Despite what anyone thought or said, she persevered and became the successful mathematician that she was meant to be. This proves that math isn’t meant for just one type of person, it can be pursued by anyone with the passion to delve deep into the world of numbers and logic. Math transcends all boundaries of expectations and stereotypes, which should be recognized. One of Dr. Dawes’s all-time favorite quotes is “Math is the language of the universe,” by Galileo Galilei. And absolutely everyone should get the chance to learn and speak this language.

On the path of this learning, Dr. Dawes worked hard, but she certainly had some people who helped along the way. “Having somebody else say, ‘You know, I think you could do this’, can be really powerful,” she states.

Two of her biggest supporters were her parents. Both of them were musicians; her father was a violinist and her mother was a pianist. Dr. Dawes’s mother switched the school she was going to so she could work harder and achieve her full potential.

The new school instilled a rigorous work ethic in her, and surrounded her with people with the same love of learning she had always possessed. Additionally, because of her parents’ musical careers, music has always played a big part in her life. She still plays the French horn and piano, although just as a leisurely way to wind down.

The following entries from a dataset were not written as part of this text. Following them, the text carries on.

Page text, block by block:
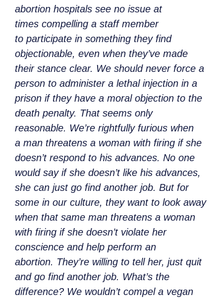
abortion hospitals see no issue at
times compelling a staff member
to participate in something they find
objectionable, even when they’ve made
their stance clear. We should never force a
person to administer a lethal injection in a
prison if they have a moral objection to the
death penalty. That seems only
reasonable. We’re rightfully furious when
a man threatens a woman with firing if she
doesn’t respond to his advances. No one
would say if she doesn’t like his advances,
she can just go find another job. But for
some in our culture, they want to look away
when that same man threatens a woman
with firing if she doesn’t violate her
conscience and help perform an
abortion. They’re willing to tell her, just quit
and go find another job. What’s the
difference? We wouldn’t compel a vegan
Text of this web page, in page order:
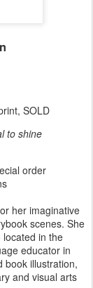
SOLD
to shine
order
her imaginative
scenes. She
located in the
educator in
book illustration,
and visual arts
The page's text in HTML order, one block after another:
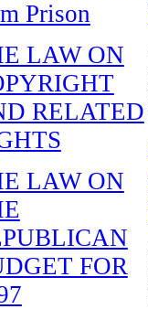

Music is a vital tool in Dr. Dawes’s job as well. Whenever she works on a project, she puts on a certain song, and repeats it over and over again. The melody clears out all the other distracting thoughts rushing in her head, and allows her to focus on the task at hand. Repetitive, meticulous experiments, careful data analysis, along with classical music and C. elegans worms. A tranquil and peaceful scene indeed.

Along with music, another hobby of hers is knitting. Dr. Dawes likes challenging herself, even in her downtime. When knitting, she continuously keeps finding new and challenging patterns to do. “I like doing something until I can’t do it anymore, and then I figure out the next step,” she says. Pushing herself is how she improves, along with learning from mistakes.

She encourages her students to do the same, to take any and every setback as a challenge and every mistake as an opportunity to learn. In fact, Dr. Dawes believes mistakes are a crucial part of science, which may seem counterintuitive in the world of science, built on iron-clad facts and logic.

“Your experiments don’t always work how you expect, but sometimes they can fail in a way that’s really interesting,” Dr. Dawes explains. She tells students to come to her whenever they see something unusual in their research, even if it’s from a failed experiment, because failures can result in a new avenue of thought for their project. So, while the final answer of an experiment is factual and straightforward, the process is a spectacular adventure with research, analysis, models, problems, and solutions.

 

Every experiment is a dynamic journey bringing a thrill like no other, every equation’s answer found within a magic scroll perched above a towering mountain top.

 

And Dr. Adriana Dawes gets to go on that trip to the captivating and fascinating world of numbers every day. Even though she is a professor, she still finds a lesson for herself everywhere around her, that little girl’s eyes taking everything in afresh.